● EXTRACTED RECORDS

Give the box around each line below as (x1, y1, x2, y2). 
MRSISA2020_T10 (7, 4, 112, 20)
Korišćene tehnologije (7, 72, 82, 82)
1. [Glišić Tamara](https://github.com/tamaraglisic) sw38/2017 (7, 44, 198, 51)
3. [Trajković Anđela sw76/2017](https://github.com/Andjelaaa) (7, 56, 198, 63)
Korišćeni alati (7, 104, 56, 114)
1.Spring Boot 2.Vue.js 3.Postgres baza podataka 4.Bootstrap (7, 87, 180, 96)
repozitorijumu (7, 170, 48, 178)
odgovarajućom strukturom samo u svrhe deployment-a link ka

● TASK INSTRUCTIONS
All records are to be written out exactly.

● EXERCISE ANSWER
Give the box around each line below as (x1, y1, x2, y2). 
MRSISA2020_T10 (7, 4, 112, 20)
Korišćene tehnologije (7, 72, 82, 82)
1. [Glišić Tamara](https://github.com/tamaraglisic) sw38/2017 (7, 44, 198, 51)
3. [Trajković Anđela sw76/2017](https://github.com/Andjelaaa) (7, 56, 198, 63)
Korišćeni alati (7, 104, 56, 114)
1.Spring Boot 2.Vue.js 3.Postgres baza podataka 4.Bootstrap (7, 87, 180, 96)
repozitorijumu (7, 170, 48, 178)
odgovarajućom strukturom samo u svrhe deployment-a link ka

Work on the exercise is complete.